Sharing and Collecting Thoughts

Looking through johnaugust.com for something to add to the Inneresting newsletter, I saw this post from 2006:

WriteRoom 2.0 is in beta, but there’s nothing spectacularly different or better than plain old 1.0. Either version is worth checking out.

As for the inevitable question:  Could I write a script with it?

Yes, no, maybe.

I’ve actually had conversations with two gurus of web markup about creating a simplified screenplay markup that could be imported into “real” screenwriting applications like Final Draft. 

John August, “I heart WriteRoom”

It’s a post that predates the first version of Highland. It’s the seed of an idea.

It’s almost 15 years since that post, and finding it now gives perspective on the work that happened between then and now on Highland.

Imagine how hard it would be to get that sense of perspective if that rave about WriteRoom had been a tweet.

It’s not easy to archive or look back on tweets. The service is designed to encourage a focus on the immediate present.

I’ve thought a lot about the value of having my own blog, and what social media is really good for, and this moment clarified something for me:

Having a blog is better for a person to be able to look back on what they were thinking. It’s a way of sharing something with your future self.

I need to remember that time spent questioning if something is possible to do is often better spent trying to actually do it.

It’s like being a pundit, looking at your life from the outside.

It’s better to trust my ability to work than my abilities at precognition.

I’m having trouble with anxious thoughts when trying to get to sleep.

It took a few nights of this before I came up with a phrase I repeat to myself to try and shut things down:

Don’t try to play the game when the other team is on the bus.

If the anxiety comes from something that already happened, or something that might happen another day, there’s nothing I can do about it while lying in bed in that moment.

It’s like a team playing in an empty stadium, convinced the points they rack up matter in a real game.

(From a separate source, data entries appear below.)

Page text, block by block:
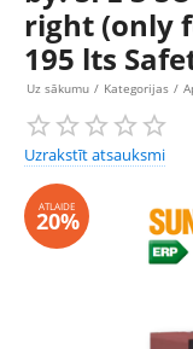
right (only
195 lts
Uz sākumu / Kategorijas /
Uzrakstīt atsauksmi
ATLAIDE
20%
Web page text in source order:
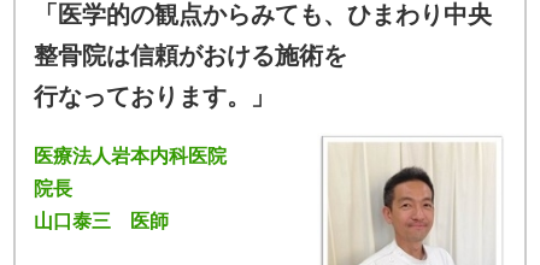
「医学的の観点からみても、ひまわり中央
整骨院は信頼がおける施術を
行なっております。」
医療法人岩本内科医院
院長
山口泰三 医師

It’s helping, so I thought I’d share.

When am I ever going to need this?

I returned a library book early.

Two chapters in, I kept seeing references to the last several books I checked out. The book wasn’t making new connections for me, so I stopped reading.

Some nights in college my friends and I would play a game.

We’d split into two teams at the video store. Each team picked a potentially terrible horror movie none of us had heard of. We’d rent them both, and watch a double feature.

Whichever team found the better movie got paid back for the rental by the other team.

I don’t remember many of those movies, but no matter how bad they were, we watched them from start to finish.

I remember in middle school and high school a common complaint that I’d hear (and sometimes say myself): “When am I ever going to need this?”

We’d wonder why we would need the quadratic equation, or how to properly do a flexed-arm hang, or remember some seemingly obscure Supreme Court case.

The answer we usually got was a combination of “It might be on the test,” and “You don’t know what’s going to be useful to you when you grow up.”

I don’t remember the movies, but I remember having fun with my friends.

I don’t remember everything I learned in high school, but more of it turned out to be useful than I anticipated.

That hindsight makes it hard to put something down or walk away. What if I’m wrong about this? What if it turns out to be useful later?

It’s not necessarily that I’ve honed my decision-making skills. There’s less later than there used to be.

I got older, made choices, and there are fewer possible futures I need to prepare for.

Maybe there’s some alternate world where I remember all my math because I work for NASA or Toyota. Maybe there’s another me that kept playing music regularly and retained more music theory and finger callouses.

I can still change and grow. I’m not on a single, set path. But the choices I make are the product of choices I made.

That makes it easier to see the difference between a book that I’m enjoying and a book I can put down.

I don’t know everything that’s going to be on the test, but I have a better idea of what kind of tests I’m taking now.

Don’t Apologize for Someone Else

Button hits.

Sprout never had a big issue with this. It’s another way the two of them are very different.

We’re still working on the best way to get Button to stop and take responsibility for hurting other people.

When apologizing to Sprout after hitting her, he patted her cheeks roughly. She didn’t like it.

I pulled him back. Sprout said it was okay.

“That’s just how he’s saying he’s sorry.”

We got through making sure Button tried apologizing in a gentle way. I stayed behind with Sprout.

I told her she doesn’t need to apologize for anyone else’s behavior.

I told her she doesn’t need to accept an apology if it doesn’t feel right.

I emphasized to her that she knows what feels like love to her.

She should never, ever make excuses for someone else’s behavior. Not to us, or herself.

That if it doesn’t feel like love to her, it doesn’t matter if someone else says it is.

It’s good that she wants to help us teach Milo how to behave. But while she helps, I don’t want her to think that helping her younger brother includes learning to treat herself or her feelings as less than.